There have been a number of changes made to the ZFS code since 10.3-RELEASE; there is a version of a patch that I have been running which *should* apply against 10.3 in the following bug thread (I'm currently on 11 with the version for it in production here): https://bugs.freebsd.org/bugzilla/show_bug.cgi?id=187594
Created attachment 182943 [details] output of "zfs-stats -a" when ARC reaches minimum (w/o swap)
Created attachment 182944 [details] output of "vmstat -z" when ARC reaches minimum (w/o swap)
Created attachment 182945 [details] output of "procstat -kka" when ARC reaches minimum (w/o swap)

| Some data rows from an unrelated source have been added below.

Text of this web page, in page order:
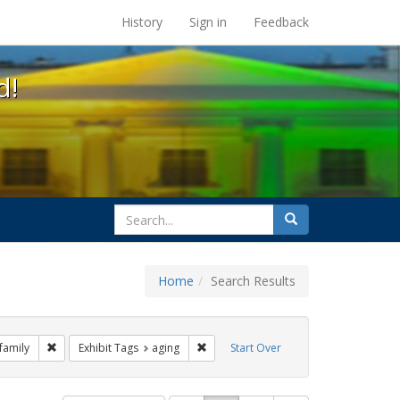
at the UC Berkeley Library
History Sign in Feedback
search
for
Search
Home Search Results
Start Over
Tags: commitment ceremony
Remove constraint Exhibit Tags: family
Exhibit Tags aging Remove constraint Exhibit Tags: aging
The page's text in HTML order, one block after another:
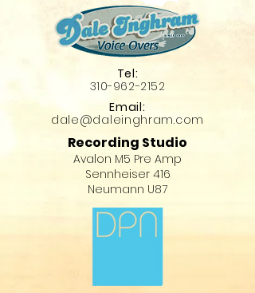
Tel:
310-962-2152
Email:
dale@daleinghram.com
Recording Studio
Avalon M5 Pre Amp
Sennheiser 416
Neumann U87
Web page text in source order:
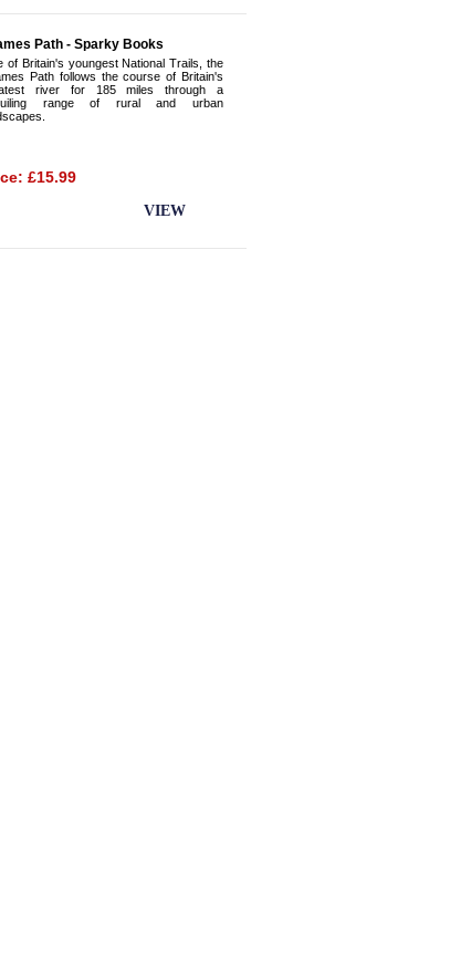
Path - Sparky Books
of Britain's youngest National Trails, the
Path follows the course of Britain's
river for 185 miles through a
range of rural and urban
£15.99
VIEW
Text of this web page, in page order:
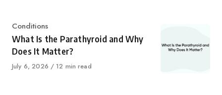
Category
Conditions
What Is the Parathyroid and Why
Does It Matter?
Published
July 6, 2026 12 min read
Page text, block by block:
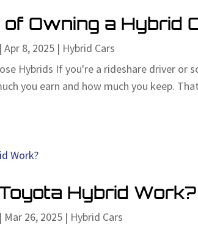
of Owning a Hybrid
|Apr 8, 2025 | Hybrid Cars
Hybrids If you're a rideshare driver
you earn and how much you keep.
Hybrid Work?
| Mar 26, 2025 | Hybrid Cars

Created attachment 182946 [details] output of "sysctl vm" when ARC reaches minimum (w/o swap)
(In reply to Fabian Keil from comment #6) > The procstat output suggests that you might be using geli for the swap device. Yes, you're right. I'm using GELI (AES-256-XTS/SHA256/onetime) over gmirror of 2 gpt partitions. > This is known to cause deadlocks under memory pressure: > https://bugs.freebsd.org/bugzilla/show_bug.cgi?id=209759 Disabled GELI swap & stopped relevant gmirror -- still got ARC eviction after running tar... > You could reduce vfs.zfs.deadman_synctime_ms to more quickly get a panic when the system becomes unresponsive. Unfortunately, I cannot see any panics (and thus, stack traces). System just hangs w/o any output to logs or console, and all that I can do - reset or power cycle through IPMI interface. I'm thinking about compiling kernel with KDB/DDB and collecting coredump with NMI. > It would probably help to see the counters in vm_cnt. Attached relevant sysctl output & similar diagnostics as before, but w/o swap.

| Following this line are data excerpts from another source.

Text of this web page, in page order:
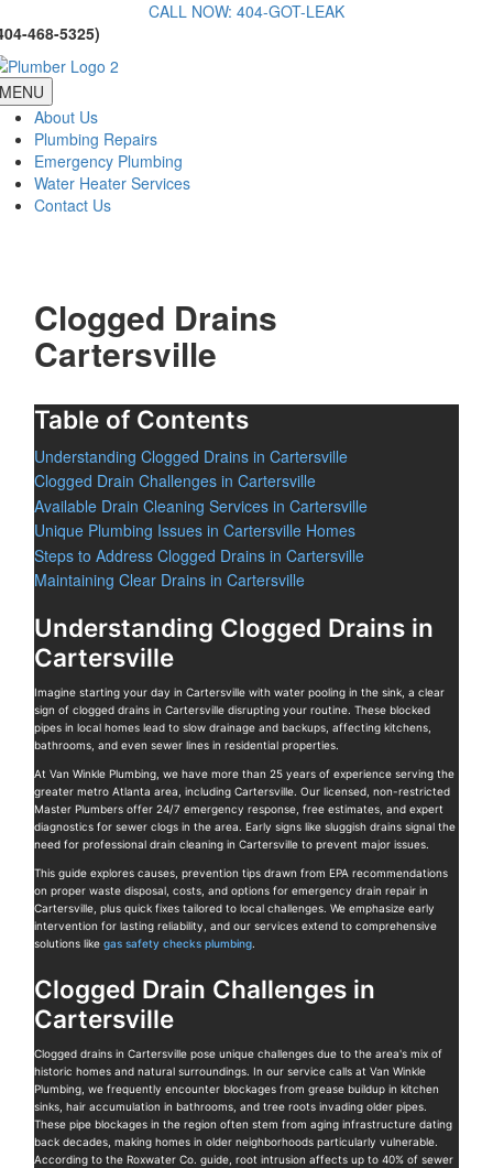
to
content
CALL NOW: 404-GOT-LEAK
468-5325)
MENU
About Us
Plumbing Repairs
Emergency Plumbing
Water Heater Services
Contact Us
Clogged Drains
Cartersville
Table of Contents
Understanding Clogged Drains in Cartersville
Clogged Drain Challenges in Cartersville
Available Drain Cleaning Services in Cartersville
Unique Plumbing Issues in Cartersville Homes
Steps to Address Clogged Drains in Cartersville
Maintaining Clear Drains in Cartersville
Understanding Clogged Drains in
Cartersville
Imagine starting your day in Cartersville with water pooling in the sink, a clear
sign of clogged drains in Cartersville disrupting your routine. These blocked
pipes in local homes lead to slow drainage and backups, affecting kitchens,
bathrooms, and even sewer lines in residential properties.
At Van Winkle Plumbing, we have more than 25 years of experience serving the
greater metro Atlanta area, including Cartersville. Our licensed, non-restricted
Master Plumbers offer 24/7 emergency response, free estimates, and expert
diagnostics for sewer clogs in the area. Early signs like sluggish drains signal the
need for professional drain cleaning in Cartersville to prevent major issues.
This guide explores causes, prevention tips drawn from EPA recommendations
on proper waste disposal, costs, and options for emergency drain repair in
Cartersville, plus quick fixes tailored to local challenges. We emphasize early
intervention for lasting reliability, and our services extend to comprehensive
solutions likegas safety checks plumbing
Clogged Drain Challenges in
Cartersville
Clogged drains in Cartersville pose unique challenges due to the area's mix of
historic homes and natural surroundings. In our service calls at Van Winkle
Plumbing, we frequently encounter blockages from grease buildup in kitchen
sinks, hair accumulation in bathrooms, and tree roots invading older pipes.
These pipe blockages in the region often stem from aging infrastructure dating
back decades, making homes in older neighborhoods particularly vulnerable.
According to the Roxwater Co. guide, root intrusion affects up to 40% of sewer

Anton, I suspect that you could be running into a bug in fdalloc / fdgrowtable code that causes an attempt to allocate an insane amount of memory. The ARC is just the first victim. Could you please try to use kgdb (preferably from devel/gdb) and check arguments and local variables in the relevant stack frames?
(In reply to Andriy Gapon from comment #14) Running devel/gdb is possible but I need some instructions because I have almost no experience with it.
Looks like I can't reproduce this anymore after updating to releng/11.1 I still can observe a problem with ARC eviction to minimum size, but system at least doesn't hang now. So its time to try again patches from #187594 & D7538.